--- Records shown ---
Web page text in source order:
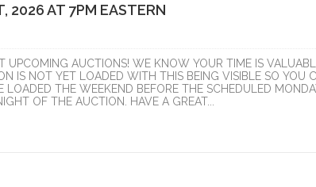
2026 AT 7PM EASTERN
UPCOMING AUCTIONS! WE KNOW YOUR TIME IS
IS NOT YET LOADED WITH THIS BEING VISIBLE SO YOU
THE WEEKEND BEFORE THE SCHEDULED
OF THE AUCTION. HAVE A GREAT...
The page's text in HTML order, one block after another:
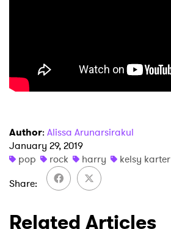
Author: Alissa Arunarsirakul
January 29, 2019
pop
rock harry kelsy karter
Share
Related Articles
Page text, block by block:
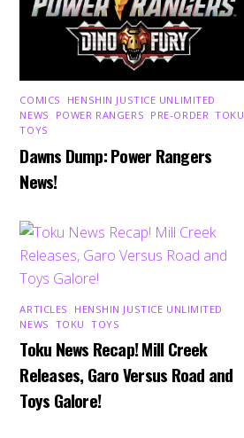
COMICS HENSHIN JUSTICE UNLIMITED
NEWS
POWER RANGERS PRE-ORDER ,TOKU
TOYS
Dawns Dump: Power Rangers
News!
ARTICLES HENSHIN JUSTICE UNLIMITED
NEWS TOKU ,TOYS
Toku News Recap! Mill Creek
Releases, Garo Versus Road and
Toys Galore!
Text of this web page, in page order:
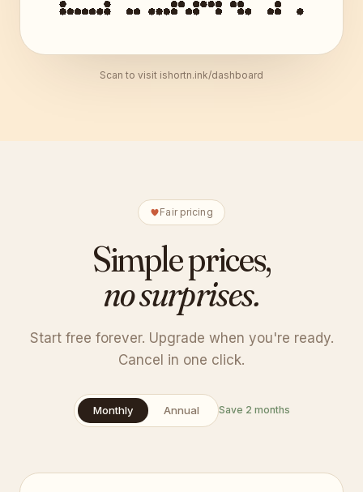
Scan to visit ishortn.ink/dashboard
Fair pricing
Simple prices,
no surprises.
Start free forever. Upgrade when you're ready.
Cancel in one click.
Monthly Annual Save 2 months
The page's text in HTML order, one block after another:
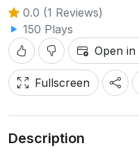
0.0 (1 Reviews)
150 Plays
Open
Fullscreen
Description
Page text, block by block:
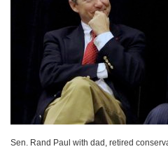
Sen. Rand Paul with dad, retired
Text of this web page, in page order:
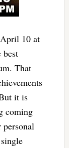
10 at
best
That
it is
coming
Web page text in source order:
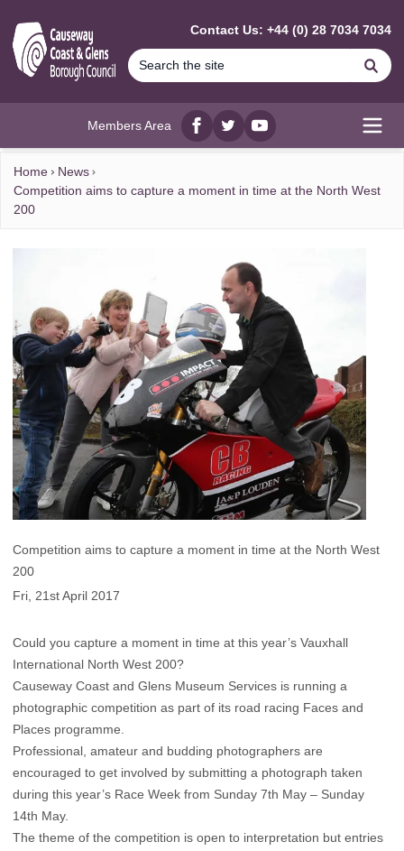
Contact Us: +44 (0) 28 7034 7034
Members Area
Facebook
twitterYouTube
Home
News
Competition aims to capture a moment in time at the North West
200
Competition aims to capture a moment in time at the North West
200
Fri, 21st April 2017
Could you capture a moment in time at this year’s Vauxhall
International North West 200?
Causeway Coast and Glens Museum Services is running a
photographic competition as part of its road racing Faces and
Places programme.
Professional, amateur and budding photographers are
encouraged to get involved by submitting a photograph taken
during this year’s Race Week from Sunday 7th May – Sunday
14th May.
The theme of the competition is open to interpretation but entries
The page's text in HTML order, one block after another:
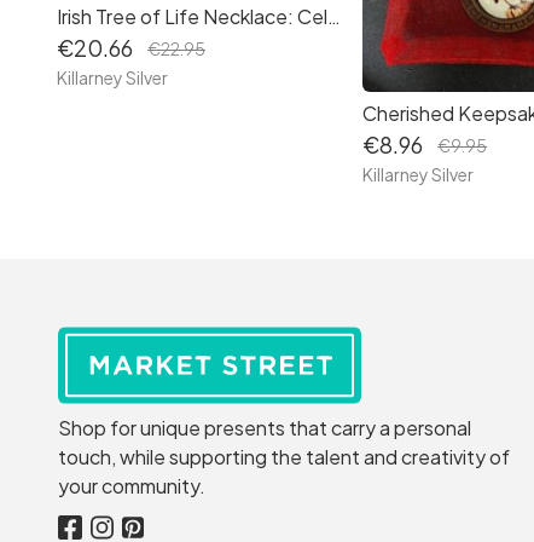
Irish Tree of Life Necklace: Celtic Symbol Pendant Set with Moon Jewellery – A Timeless Gift 3
€20.66
€22.95
Killarney Silver
€8.96
€9.95
Killarney Silver
Shop for unique presents that carry a personal
touch, while supporting the talent and creativity of
your community.
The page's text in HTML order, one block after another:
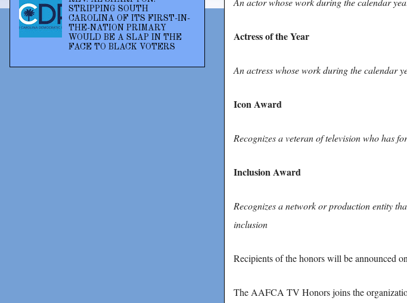
Actress of the Year
An actress whose work during the calendar
Icon Award
Recognizes a veteran of television who has
Inclusion Award
Recognizes a network or production entity
inclusion
Recipients of the honors will be announced
The AAFCA TV Honors joins the
STRIPPING SOUTH
CAROLINA OF ITS FIRST-IN-
THE-NATION PRIMARY
WOULD BE A SLAP IN THE
FACE TO BLACK VOTERS
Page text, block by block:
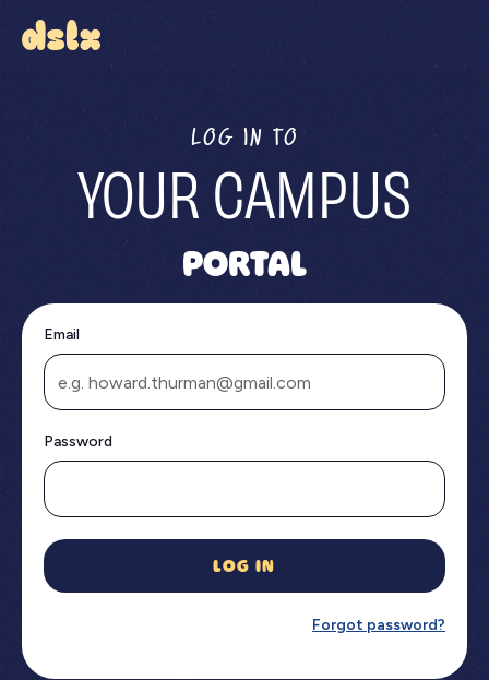
LOG IN TO
YOUR CAMPUS
PORTAL
Email
Password
LOG IN
Forgot password?
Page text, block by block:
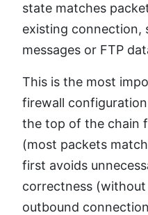
state matches
existing connection,
messages or FTP
This is the most
firewall
the top of the chain
(most packets
first avoids
correctness
outbound
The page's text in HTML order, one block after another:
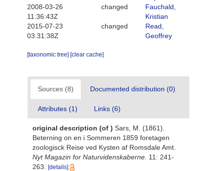
2008-03-26
11:36:43Z
changed
Fauchald,
Kristian
2015-07-23
03:31:38Z
changed
Read,
Geoffrey
[taxonomic tree] [clear cache]
Sources (8) Documented distribution (0)
Attributes (1) Links (6)
original description (of ) Sars, M. (1861).
Beterning on en i Sommeren 1859 foretagen
zoologisck Reise ved Kysten af Romsdale Amt.
Nyt Magazin for Naturvidenskaberne. 11: 241-
263.
[details]
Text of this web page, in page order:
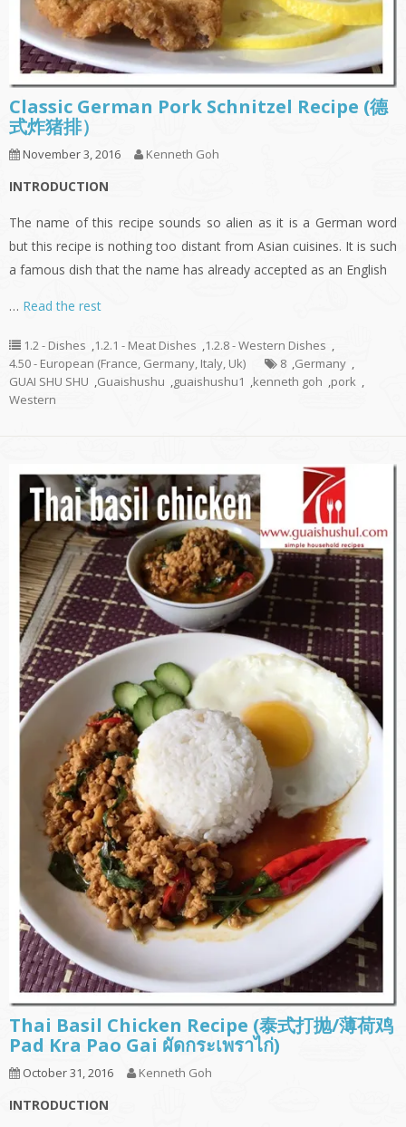
Classic German Pork Schnitzel Recipe (德
式炸猪排）
November 3, 2016 Kenneth Goh
INTRODUCTION
The name of this recipe sounds so alien as it is a German word
but this recipe is nothing too distant from Asian cuisines. It is such
a famous dish that the name has already accepted as an English
… Read the rest
1.2 - Dishes ,1.2.1 - Meat Dishes ,1.2.8 - Western Dishes ,
4.50 - European (France, Germany, Italy, Uk)
8 ,Germany ,
GUAI SHU SHU ,Guaishushu ,guaishushu1 ,kenneth goh ,pork ,
Western
Thai Basil Chicken Recipe (泰式打抛/薄荷鸡
Pad Kra Pao Gai ผัดกระเพราไก่)
October 31, 2016 Kenneth Goh
INTRODUCTION
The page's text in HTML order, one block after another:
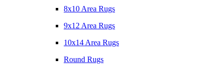
8x10 Area Rugs
9x12 Area Rugs
10x14 Area Rugs
Round Rugs
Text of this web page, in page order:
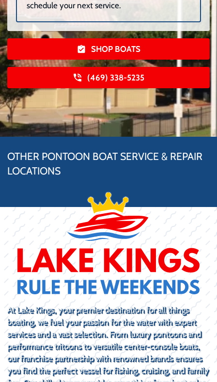
schedule your next service.
SHOP BOATS
(469) 338-5235
OTHER PONTOON BOAT SERVICE & REPAIR
LOCATIONS
At Lake Kings, your premier destination for all things
boating, we fuel your passion for the water with expert
services and a vast selection. From luxury pontoons and
performance tritoons to versatile center-console boats,
our franchise partnership with renowned brands ensures
you find the perfect vessel for fishing, cruising, and family
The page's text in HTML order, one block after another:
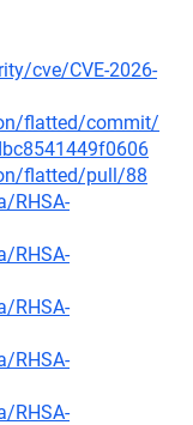
cve/CVE-2026-
flatted/commit/
flatted/pull/88
RHSA-
RHSA-
RHSA-
RHSA-
RHSA-
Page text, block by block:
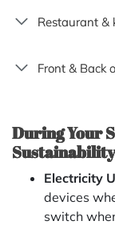
Restaurant &
Front & Back
During Your
Electricity
devices
switch
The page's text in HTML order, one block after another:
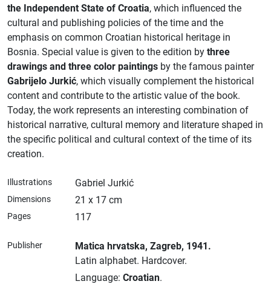
the Independent State of Croatia, which influenced the
cultural and publishing policies of the time and the
emphasis on common Croatian historical heritage in
Bosnia. Special value is given to the edition by three
drawings and three color paintings by the famous painter
Gabrijelo Jurkić, which visually complement the historical
content and contribute to the artistic value of the book.
Today, the work represents an interesting combination of
historical narrative, cultural memory and literature shaped in
the specific political and cultural context of the time of its
creation.
Illustrations Gabriel Jurkić
Dimensions 21 x 17 cm
Pages 117
Publisher Matica hrvatska, Zagreb, 1941.
Latin alphabet. Hardcover.
Language: Croatian.
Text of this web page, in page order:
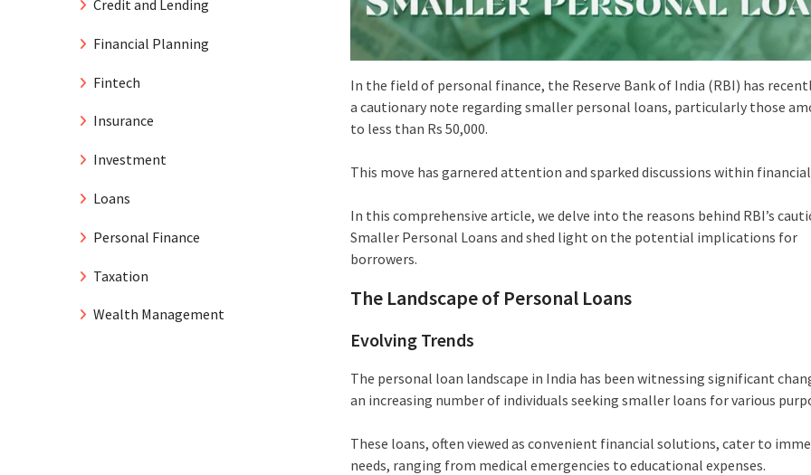
In the field of personal finance, the Reserve Bank of India (RBI) has
a cautionary note regarding smaller personal loans, particularly those
to less than Rs 50,000.
This move has garnered attention and sparked discussions within
In this comprehensive article, we delve into the reasons behind RBI’s
Smaller Personal Loans and shed light on the potential implications for
borrowers.
The Landscape of Personal Loans
Evolving Trends
The personal loan landscape in India has been witnessing significant
an increasing number of individuals seeking smaller loans for various
These loans, often viewed as convenient financial solutions, cater to
needs, ranging from medical emergencies to educational expenses.
Credit and Lending
Financial Planning
Fintech
Insurance
Investment
Loans
Personal Finance
Taxation
Wealth Management
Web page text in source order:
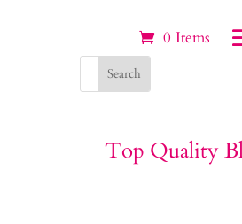
0 Items
Top Quality
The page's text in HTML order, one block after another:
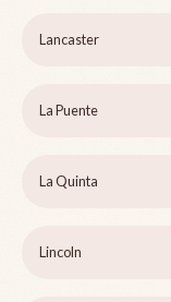
Lancaster
La Puente
La Quinta
Lincoln
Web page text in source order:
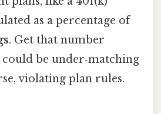
as a percentage of
. Get that number
be under‑matching
violating plan rules.
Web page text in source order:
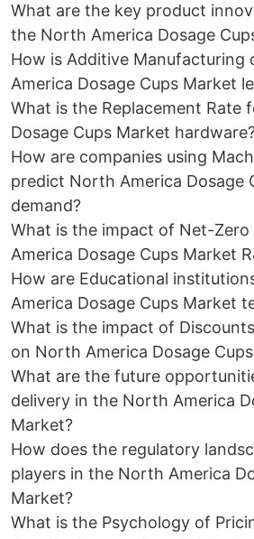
---
The material above is to be transcribed exactly, with all pictures omitted.

Web page text in source order:
2026 AT 7PM EASTERN
UPCOMING AUCTIONS! WE KNOW YOUR TIME IS
IS NOT YET LOADED WITH THIS BEING VISIBLE SO YOU
THE WEEKEND BEFORE THE SCHEDULED
OF THE AUCTION. HAVE A GREAT...
The page's text in HTML order, one block after another:
Author: Alissa Arunarsirakul
January 29, 2019
pop
rock harry kelsy karter
Share
Related Articles
Page text, block by block:
COMICS HENSHIN JUSTICE UNLIMITED
NEWS
POWER RANGERS PRE-ORDER ,TOKU
TOYS
Dawns Dump: Power Rangers
News!
ARTICLES HENSHIN JUSTICE UNLIMITED
NEWS TOKU ,TOYS
Toku News Recap! Mill Creek
Releases, Garo Versus Road and
Toys Galore!
Text of this web page, in page order:
Scan to visit ishortn.ink/dashboard
Fair pricing
Simple prices,
no surprises.
Start free forever. Upgrade when you're ready.
Cancel in one click.
Monthly Annual Save 2 months
The page's text in HTML order, one block after another:
0.0 (1 Reviews)
150 Plays
Open
Fullscreen
Description
Page text, block by block:
Sen. Rand Paul with dad, retired
Text of this web page, in page order:
10 at
best
That
it is
coming
Web page text in source order:
Contact Us: +44 (0) 28 7034 7034
Members Area
Facebook
twitterYouTube
Home
News
Competition aims to capture a moment in time at the North West
200
Competition aims to capture a moment in time at the North West
200
Fri, 21st April 2017
Could you capture a moment in time at this year’s Vauxhall
International North West 200?
Causeway Coast and Glens Museum Services is running a
photographic competition as part of its road racing Faces and
Places programme.
Professional, amateur and budding photographers are
encouraged to get involved by submitting a photograph taken
during this year’s Race Week from Sunday 7th May – Sunday
14th May.
The theme of the competition is open to interpretation but entries
The page's text in HTML order, one block after another:
Irish Tree of Life Necklace: Celtic Symbol Pendant Set with Moon Jewellery – A Timeless Gift 3
€20.66
€22.95
Killarney Silver
€8.96
€9.95
Killarney Silver
Shop for unique presents that carry a personal
touch, while supporting the talent and creativity of
your community.
The page's text in HTML order, one block after another:
Actress of the Year
An actress whose work during the calendar
Icon Award
Recognizes a veteran of television who has
Inclusion Award
Recognizes a network or production entity
inclusion
Recipients of the honors will be announced
The AAFCA TV Honors joins the
STRIPPING SOUTH
CAROLINA OF ITS FIRST-IN-
THE-NATION PRIMARY
WOULD BE A SLAP IN THE
FACE TO BLACK VOTERS
Page text, block by block:
LOG IN TO
YOUR CAMPUS
PORTAL
Email
Password
LOG IN
Forgot password?
Page text, block by block:
state matches
existing connection,
messages or FTP
This is the most
firewall
the top of the chain
(most packets
first avoids
correctness
outbound
The page's text in HTML order, one block after another:
2008-03-26
11:36:43Z
changed
Fauchald,
Kristian
2015-07-23
03:31:38Z
changed
Read,
Geoffrey
[taxonomic tree] [clear cache]
Sources (8) Documented distribution (0)
Attributes (1) Links (6)
original description (of ) Sars, M. (1861).
Beterning on en i Sommeren 1859 foretagen
zoologisck Reise ved Kysten af Romsdale Amt.
Nyt Magazin for Naturvidenskaberne. 11: 241-
263.
[details]
Text of this web page, in page order:
Classic German Pork Schnitzel Recipe (德
式炸猪排）
November 3, 2016 Kenneth Goh
INTRODUCTION
The name of this recipe sounds so alien as it is a German word
but this recipe is nothing too distant from Asian cuisines. It is such
a famous dish that the name has already accepted as an English
… Read the rest
1.2 - Dishes ,1.2.1 - Meat Dishes ,1.2.8 - Western Dishes ,
4.50 - European (France, Germany, Italy, Uk)
8 ,Germany ,
GUAI SHU SHU ,Guaishushu ,guaishushu1 ,kenneth goh ,pork ,
Western
Thai Basil Chicken Recipe (泰式打抛/薄荷鸡
Pad Kra Pao Gai ผัดกระเพราไก่)
October 31, 2016 Kenneth Goh
INTRODUCTION
The page's text in HTML order, one block after another:
8x10 Area Rugs
9x12 Area Rugs
10x14 Area Rugs
Round Rugs
Text of this web page, in page order:
schedule your next service.
SHOP BOATS
(469) 338-5235
OTHER PONTOON BOAT SERVICE & REPAIR
LOCATIONS
At Lake Kings, your premier destination for all things
boating, we fuel your passion for the water with expert
services and a vast selection. From luxury pontoons and
performance tritoons to versatile center-console boats,
our franchise partnership with renowned brands ensures
you find the perfect vessel for fishing, cruising, and family
The page's text in HTML order, one block after another:
cve/CVE-2026-
flatted/commit/
flatted/pull/88
RHSA-
RHSA-
RHSA-
RHSA-
RHSA-
Page text, block by block:
Restaurant &
Front & Back
During Your
Electricity
devices
switch
The page's text in HTML order, one block after another:
the Independent State of Croatia, which influenced the
cultural and publishing policies of the time and the
emphasis on common Croatian historical heritage in
Bosnia. Special value is given to the edition by three
drawings and three color paintings by the famous painter
Gabrijelo Jurkić, which visually complement the historical
content and contribute to the artistic value of the book.
Today, the work represents an interesting combination of
historical narrative, cultural memory and literature shaped in
the specific political and cultural context of the time of its
creation.
Illustrations Gabriel Jurkić
Dimensions 21 x 17 cm
Pages 117
Publisher Matica hrvatska, Zagreb, 1941.
Latin alphabet. Hardcover.
Language: Croatian.
Text of this web page, in page order:
In the field of personal finance, the Reserve Bank of India (RBI) has
a cautionary note regarding smaller personal loans, particularly those
to less than Rs 50,000.
This move has garnered attention and sparked discussions within
In this comprehensive article, we delve into the reasons behind RBI’s
Smaller Personal Loans and shed light on the potential implications for
borrowers.
The Landscape of Personal Loans
Evolving Trends
The personal loan landscape in India has been witnessing significant
an increasing number of individuals seeking smaller loans for various
These loans, often viewed as convenient financial solutions, cater to
needs, ranging from medical emergencies to educational expenses.
Credit and Lending
Financial Planning
Fintech
Insurance
Investment
Loans
Personal Finance
Taxation
Wealth Management
Web page text in source order:
0 Items
Top Quality
The page's text in HTML order, one block after another:
Lancaster
La Puente
La Quinta
Lincoln
Web page text in source order:
as a percentage of
. Get that number
be under‑matching
violating plan rules.
Web page text in source order:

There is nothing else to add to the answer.